The following sections focus on a more in-depth description of the technical implementation of the fitness, precision, generalization, and simplicity functions. First, the formal definitions are provided, following with the explanation of the fitness, precision, generalization, and simplicity functions.
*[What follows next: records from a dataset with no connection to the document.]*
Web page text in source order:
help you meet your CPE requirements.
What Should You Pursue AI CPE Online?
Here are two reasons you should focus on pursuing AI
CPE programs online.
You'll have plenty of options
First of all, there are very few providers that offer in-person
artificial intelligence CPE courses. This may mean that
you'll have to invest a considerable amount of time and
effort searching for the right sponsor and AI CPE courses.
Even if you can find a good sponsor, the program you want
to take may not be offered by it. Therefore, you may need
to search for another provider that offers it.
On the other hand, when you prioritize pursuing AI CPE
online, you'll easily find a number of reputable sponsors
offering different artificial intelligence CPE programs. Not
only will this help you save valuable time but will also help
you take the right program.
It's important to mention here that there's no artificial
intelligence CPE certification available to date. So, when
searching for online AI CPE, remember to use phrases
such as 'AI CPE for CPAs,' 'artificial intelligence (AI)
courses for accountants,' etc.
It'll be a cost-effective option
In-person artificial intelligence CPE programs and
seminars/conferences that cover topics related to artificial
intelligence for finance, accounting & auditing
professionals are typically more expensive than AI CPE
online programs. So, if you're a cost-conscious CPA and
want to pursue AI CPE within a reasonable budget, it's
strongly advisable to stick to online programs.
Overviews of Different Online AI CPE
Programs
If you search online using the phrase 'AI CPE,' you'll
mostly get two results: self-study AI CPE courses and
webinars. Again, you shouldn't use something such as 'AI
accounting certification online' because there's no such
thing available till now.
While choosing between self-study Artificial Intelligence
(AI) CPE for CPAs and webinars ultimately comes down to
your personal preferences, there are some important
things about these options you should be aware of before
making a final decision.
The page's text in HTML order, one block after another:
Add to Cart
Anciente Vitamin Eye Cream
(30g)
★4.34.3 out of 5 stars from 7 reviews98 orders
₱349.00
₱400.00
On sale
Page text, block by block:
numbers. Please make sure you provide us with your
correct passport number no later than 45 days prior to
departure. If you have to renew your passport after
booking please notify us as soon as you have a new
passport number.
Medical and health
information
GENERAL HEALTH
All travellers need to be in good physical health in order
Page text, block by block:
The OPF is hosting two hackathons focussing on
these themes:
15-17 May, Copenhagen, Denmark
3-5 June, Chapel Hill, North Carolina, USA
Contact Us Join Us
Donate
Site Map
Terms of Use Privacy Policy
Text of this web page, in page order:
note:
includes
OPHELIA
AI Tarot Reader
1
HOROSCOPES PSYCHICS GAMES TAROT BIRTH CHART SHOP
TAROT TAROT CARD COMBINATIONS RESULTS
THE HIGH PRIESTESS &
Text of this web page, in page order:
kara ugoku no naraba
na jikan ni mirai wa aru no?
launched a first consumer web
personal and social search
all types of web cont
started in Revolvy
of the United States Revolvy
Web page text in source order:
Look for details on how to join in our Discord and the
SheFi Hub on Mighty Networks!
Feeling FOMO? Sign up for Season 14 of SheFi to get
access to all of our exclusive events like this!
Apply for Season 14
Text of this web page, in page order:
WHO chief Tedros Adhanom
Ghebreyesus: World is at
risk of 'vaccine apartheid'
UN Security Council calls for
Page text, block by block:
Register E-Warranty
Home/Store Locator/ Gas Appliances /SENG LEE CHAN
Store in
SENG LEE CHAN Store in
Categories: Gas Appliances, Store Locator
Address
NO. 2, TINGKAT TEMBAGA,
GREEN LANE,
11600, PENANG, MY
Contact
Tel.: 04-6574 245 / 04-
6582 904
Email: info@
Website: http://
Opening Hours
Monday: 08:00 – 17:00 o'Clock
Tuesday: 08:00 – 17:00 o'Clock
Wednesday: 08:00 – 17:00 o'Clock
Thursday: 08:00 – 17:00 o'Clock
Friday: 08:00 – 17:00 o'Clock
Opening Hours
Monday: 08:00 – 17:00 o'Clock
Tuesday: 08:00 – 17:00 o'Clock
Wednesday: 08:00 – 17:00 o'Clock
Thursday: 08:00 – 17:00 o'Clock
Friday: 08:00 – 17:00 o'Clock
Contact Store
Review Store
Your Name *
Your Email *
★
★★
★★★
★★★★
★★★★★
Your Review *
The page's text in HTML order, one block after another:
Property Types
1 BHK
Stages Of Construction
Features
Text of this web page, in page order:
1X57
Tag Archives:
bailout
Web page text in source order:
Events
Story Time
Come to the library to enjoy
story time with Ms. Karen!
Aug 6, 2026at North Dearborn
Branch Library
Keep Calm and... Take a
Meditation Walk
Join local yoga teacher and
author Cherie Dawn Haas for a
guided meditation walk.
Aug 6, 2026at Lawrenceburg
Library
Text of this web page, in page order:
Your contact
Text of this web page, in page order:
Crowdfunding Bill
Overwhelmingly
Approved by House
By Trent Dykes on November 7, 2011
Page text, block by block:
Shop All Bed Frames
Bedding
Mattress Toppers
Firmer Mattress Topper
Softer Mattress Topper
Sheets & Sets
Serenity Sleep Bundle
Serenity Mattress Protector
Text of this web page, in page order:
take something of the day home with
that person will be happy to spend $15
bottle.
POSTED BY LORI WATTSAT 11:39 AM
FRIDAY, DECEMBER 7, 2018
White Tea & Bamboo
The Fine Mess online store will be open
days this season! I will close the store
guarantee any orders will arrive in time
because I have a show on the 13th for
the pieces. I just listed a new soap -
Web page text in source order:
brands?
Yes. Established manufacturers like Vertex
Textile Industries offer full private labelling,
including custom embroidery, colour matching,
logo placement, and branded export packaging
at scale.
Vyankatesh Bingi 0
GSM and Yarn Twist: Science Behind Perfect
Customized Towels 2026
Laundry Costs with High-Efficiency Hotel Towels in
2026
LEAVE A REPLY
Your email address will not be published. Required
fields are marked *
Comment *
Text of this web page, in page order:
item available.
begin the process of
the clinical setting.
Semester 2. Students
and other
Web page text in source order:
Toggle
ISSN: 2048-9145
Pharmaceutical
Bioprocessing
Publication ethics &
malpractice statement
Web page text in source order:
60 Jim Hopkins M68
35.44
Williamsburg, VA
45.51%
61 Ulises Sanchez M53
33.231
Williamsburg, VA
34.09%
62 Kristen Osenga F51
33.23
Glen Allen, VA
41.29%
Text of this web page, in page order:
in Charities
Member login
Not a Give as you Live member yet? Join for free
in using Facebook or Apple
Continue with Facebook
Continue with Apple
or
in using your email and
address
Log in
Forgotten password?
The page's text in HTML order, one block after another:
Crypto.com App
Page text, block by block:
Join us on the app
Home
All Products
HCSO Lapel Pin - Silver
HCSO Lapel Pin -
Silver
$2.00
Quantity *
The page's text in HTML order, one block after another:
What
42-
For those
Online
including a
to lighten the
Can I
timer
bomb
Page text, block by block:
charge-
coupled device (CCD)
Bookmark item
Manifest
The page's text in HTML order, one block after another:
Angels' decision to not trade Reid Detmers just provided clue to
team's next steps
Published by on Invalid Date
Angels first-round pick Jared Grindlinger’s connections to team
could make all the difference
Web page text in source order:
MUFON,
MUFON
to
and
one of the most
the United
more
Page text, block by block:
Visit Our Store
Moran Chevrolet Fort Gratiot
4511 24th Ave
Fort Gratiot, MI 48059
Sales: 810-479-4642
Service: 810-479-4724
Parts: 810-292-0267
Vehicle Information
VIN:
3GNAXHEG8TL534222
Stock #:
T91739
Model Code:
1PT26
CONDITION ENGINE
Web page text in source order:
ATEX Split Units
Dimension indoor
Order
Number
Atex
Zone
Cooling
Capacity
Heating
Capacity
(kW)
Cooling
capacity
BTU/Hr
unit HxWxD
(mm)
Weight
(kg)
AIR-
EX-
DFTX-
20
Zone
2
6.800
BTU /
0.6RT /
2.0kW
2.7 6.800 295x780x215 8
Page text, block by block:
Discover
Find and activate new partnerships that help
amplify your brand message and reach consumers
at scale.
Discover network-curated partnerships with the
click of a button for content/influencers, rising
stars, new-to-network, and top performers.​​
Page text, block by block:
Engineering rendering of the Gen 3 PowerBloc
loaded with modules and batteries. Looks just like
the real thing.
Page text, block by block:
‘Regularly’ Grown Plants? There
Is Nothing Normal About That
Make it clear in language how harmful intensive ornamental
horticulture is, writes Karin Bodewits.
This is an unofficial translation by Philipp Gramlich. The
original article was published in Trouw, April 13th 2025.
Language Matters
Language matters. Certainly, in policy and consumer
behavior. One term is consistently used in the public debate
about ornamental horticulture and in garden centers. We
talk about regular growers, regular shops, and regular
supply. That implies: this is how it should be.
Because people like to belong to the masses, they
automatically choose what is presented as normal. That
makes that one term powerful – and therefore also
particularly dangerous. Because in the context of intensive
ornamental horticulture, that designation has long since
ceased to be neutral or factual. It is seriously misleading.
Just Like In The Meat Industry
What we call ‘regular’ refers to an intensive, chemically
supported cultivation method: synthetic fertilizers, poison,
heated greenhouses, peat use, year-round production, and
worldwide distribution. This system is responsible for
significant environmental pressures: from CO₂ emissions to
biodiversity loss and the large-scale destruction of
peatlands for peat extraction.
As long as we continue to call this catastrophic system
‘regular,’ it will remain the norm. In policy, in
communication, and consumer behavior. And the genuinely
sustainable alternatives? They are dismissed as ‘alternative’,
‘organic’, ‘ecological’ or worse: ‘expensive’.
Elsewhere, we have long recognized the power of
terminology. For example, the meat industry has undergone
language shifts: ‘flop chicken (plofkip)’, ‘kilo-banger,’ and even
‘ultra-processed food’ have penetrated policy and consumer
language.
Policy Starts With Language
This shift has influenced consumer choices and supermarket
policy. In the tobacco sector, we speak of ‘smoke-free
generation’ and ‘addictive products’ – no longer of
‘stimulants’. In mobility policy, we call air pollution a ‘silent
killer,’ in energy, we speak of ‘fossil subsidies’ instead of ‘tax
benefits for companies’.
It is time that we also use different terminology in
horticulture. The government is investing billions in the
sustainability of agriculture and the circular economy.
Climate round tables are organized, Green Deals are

Finally, each function is provided with an evaluation in order to show the actual output for each function.

5.1. Definitions

Let M denote a decision model.

Facttype(x) is a predicate where x is a fact type.

A = {a: a ∈ M ^ Facttype(a)}. Stands for the set of fact types in the decision model (M).

Let L denote a decision log.

B = {b: b ∈ L ^ Facttype(x)}. Stands for the set of fact types in the decision log (L).

Factvalue(y) is a predicate where y is a fact value.

C = {e: e ∈ M ^ Factvalue(e)}. Stands for the set of fact values in the decision model (M).

D = {f: f ∈ L ^ Factvalue(f)}. Stands for the set of fact values in the decision log (L).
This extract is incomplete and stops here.